Choi Sung Hyouk, Jang Ki Seok, Chung Min Sung
Department of General Surgery, Anatomical Pathology, Hanyang University Medical Center 222, Wangsimni-ro, Seongdong-gu, Seoul, Korea.
Department of Pathology, Hanyang University Medical Center 222, Wangsimni-ro, Seongdong-gu, Seoul, Korea.
Cancer Biomark. 2015;15(3):333-8. doi: 10.3233/CBM-140447.

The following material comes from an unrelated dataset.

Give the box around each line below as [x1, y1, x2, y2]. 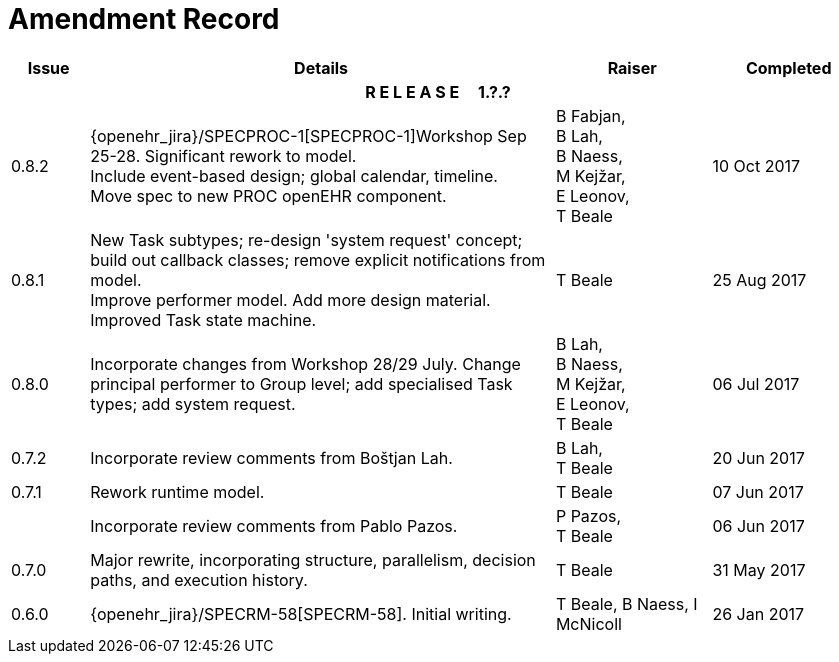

Idiopathic granulomatous mastitis (IGM) and Tuberculosis mastitis (TM) are rare inflammatory diseases of the breast that can clinically mimic malignancy causing misdiagnosis as breast cancer. We present a rare case of bilateral granulomatous mastitis with a different etiology. An initial lesion developed in the right breast was diagnosed as IGM, which was treated with antibiotics and surgery. A subsequent lesion developed in the contralateral breast 5 months later and was diagnosed as TM, which also completely responded to antituberculosis medication without surgical excision. Differential diagnosis was made using the results of the polymerase chain reaction for tuberculosis (TBC-PCR) of both of the breast lesions in addition to typical pathologic findings of IGM in the right breast and an antituberculosis medication response in the left breast. To the best of our knowledge, this is the first case of bilateral granulomatous mastitis with a different etiology.
特发性肉芽肿性乳腺炎(IGM)和结核性乳腺炎(TM)是罕见的乳腺炎症性疾病,临床上可酷似恶性肿瘤,导致误诊为乳腺癌。我们报告一例病因不同的双侧肉芽肿性乳腺炎罕见病例。右侧乳房最初出现的病变被诊断为IGM,接受了抗生素治疗和手术。5个月后对侧乳房出现后续病变,被诊断为TM,同样对抗结核药物完全有效,无需手术切除。除了右侧乳房IGM的典型病理表现和左侧乳房对抗结核药物的反应外,还利用两个乳房病变的结核聚合酶链反应(TBC-PCR)结果进行鉴别诊断。据我们所知,这是首例病因不同的双侧肉芽肿性乳腺炎病例。